I think Decision Fatigue has a long and rich treatment in the Buddhist and specifically Zen tradition. One of the true practical daily takeaways from Zen teachings I can share is that dithering and hesitation are acute forms of suffering and akin to a broken record repeating.

A zen master may deliberate on a question, but will never dither. When presented with a choice, do the thinking it deserves but no more.

A simple example: you're looking at a menu and they all look good. Pick the first one or the one closest to your finger. It doesn't matter.

Also, don't cheat and be deferential; "I don't know, which would _you_ like?" Practice actively choosing. It'll do wonders in your daily life.


A very related concept & book: Paradox of Choice

https://en.wikipedia.org/wiki/The_Paradox_of_Choice

The book was excellent, made me more-cognizant of choices and about having a strategy for dealing with it all (statisficing rather than maximizing).

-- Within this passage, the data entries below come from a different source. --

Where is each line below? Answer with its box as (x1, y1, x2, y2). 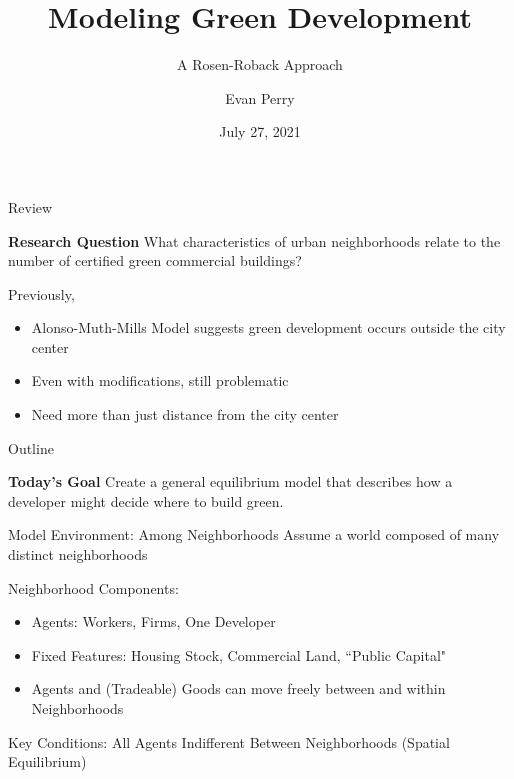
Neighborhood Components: (8, 577, 179, 598)
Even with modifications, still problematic (31, 370, 289, 391)
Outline (8, 437, 54, 458)
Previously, (8, 283, 75, 304)
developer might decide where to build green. (8, 490, 284, 511)
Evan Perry (225, 87, 295, 108)
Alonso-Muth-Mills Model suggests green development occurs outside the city (31, 317, 506, 338)
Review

Great short summary by the author in his classic TED talk: https://www.ted.com/talks/barry_schwartz_the_paradox_of_choi...


Choosing a shirt and tie doesn't contribute to decision fatigue in fact modern professional dress is designed to mitigate decision fatigue in many small and subtle ways without reducing the process of dressing to absurdity


I wonder if decision fatigue is related to our search for novelty. The decisions might be exciting at first, but then the novelty wears off and we become less interested.


I usually set a time limit of how long it takes for me to make a decision

Once I write something I don't go back to fix it until after its done


Bandwidth is finite.


[flagged]


It’s fairly understood as a rule to capitalize non minor words in titles. Secondly, nouns are to be always capitalized in titles. Decision fatigue taken together is a noun.

https://apastyle.apa.org/style-grammar-guidelines/capitaliza...


but it isn't a title in the journalistic sense


How (and where) is the journalistic sense of "title" defined?

To me, a non-journalist, a title is a title.


This capitalization is automatic by the HN software and happens when you do the submission. You can edit the submission afterwards and it won't do it automatic anymore, but still does it the first time.


Honest question: Is this a joke?

I only ask because the article is about people making poor choices because they're bombarded with too many things that they have to make choices about. Then you show up and say, "Hey, we need everyone to think more carefully about their choice of capitalization strategy for titles."

Additionally, out of curiosity, did the difference in font also bother you? I couldn't help but notice that the lower case 'g' in "Fatigue" that HN uses is different than the lower case 'g' that wikipedia uses. If we used a font that makes the first letter in a word that is supposed to be lower case appear upper case (but technically still be lower case if you looked at the ascii code), would this solve your concern about the issue?


https://news.ycombinator.com/newsguidelines.html

"[...] Otherwise please use the original title, unless it is misleading or linkbait; don't editorialize."

Also if you look at the title tracker (found here https://news.ycombinator.com/item?id=21617016) you can see previous capitalization changes.


[flagged]


This ad hominem caused me to instinctively upvote the parent.


Quick guide for the confused:

- Please don't be a jerk: valid rhetorical move intended to influence tone.

- Only a jerk would think that: ad hominem fallacy.

- You're a jerk! Insult. Poor rhetoric (usually), but not ad hominem, which conflates the person with the argument.